Yesterday I carried on a bit about an ammonia fueled distributed heating utility. Certain over clever Kossacks noted that ammonia had been one of the first refrigerants and wondered out loud about cooling with it, too, thusly tipping my hand and rushing me into this diary on the second half of the idea.
Ammonia is best served cold, and that might make for a very interesting situation in the hotter parts of the country.
Go over the fold for a peek at a brave new world ...
Yesterday’s diary in a nutshell was this – ammonia is a liquid fuel that can burn tolerably cleanly with some attention to control and emissions. We don’t want it in the house or office as it’s an inhalation hazard, but this problem of keeping combustion outside the building is already neatly solved by Central Boiler and other vendors producing outdoor wood/pellet/oil fueled boilers.
If we’re already going to run ammonia lines to a central location for each block in an urban setting and we’re going to put heat exchangers into each nearby home in order to distribute the heat from a shared boiler trying to do something about cooling is the obvious next step.

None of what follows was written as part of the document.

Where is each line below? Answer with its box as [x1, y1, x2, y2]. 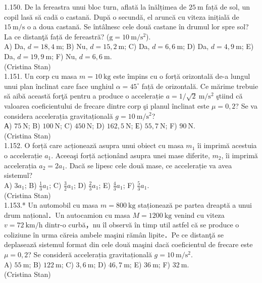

Ammonia is a gas at room temperature but it’s a liquid at minus 27F and it doesn’t become solid until about minus 108F. That eighty degree wide window means it can bear away about 400 BTUs of heat per each gallon circulated through the system and remain an easily handled liquid. A one ton air conditioner removes 12,000 BTUs of heat hourly. A large ranch house will need a three ton air conditioner or 90 gallons of ammonia an hour.
Today when we cool a 2,000 square foot ranch we’re handling 36,000 BTUs an hour or roughly 10,000 watts. The AC doesn’t run all the time, but when it does it really pulls a lot of power and we put a lot of carbon dioxide into the air.
Which is a total, complete waste.
What do you know about solar thermal power generation? OK, in a nutshell they use mirrors to focus sunlight on dark surfaces in order to heat a working fluid which is then used to spin a turbine to produce electricity. Does any of this sound familiar to you?
Someone who knows thermodynamics and refrigeration needs to go through this concept, and I’ll be pushing that along through my contacts over the next few weeks, but it seems likely that the 500 home subdivision that currently consumes a megawatt of electricity during the heat of the day could actually be a net electricity producer. The questions I’ll be asking will be related to the capital cost for doing this versus a comparable sized generating facility. How much does it cost to refit a house? Install a boiler/heat exchanger setup? Run ammonia feed lines? What’s a turbine cost? How many and where will they be?
I’m looking forward to some sensible discussion on this, some knee jerk ZoMg!@!@ SAFETY CONCERNS!!! type posts, and so forth. Can’t solve a complex problem without a good bit of ideation
Oh, geez, I guess I should say I'll be adding Home Heating With Ammonia and Ammonia Based Air Conditioning Utility to the fall update for the National Renewable Ammonia Architecture.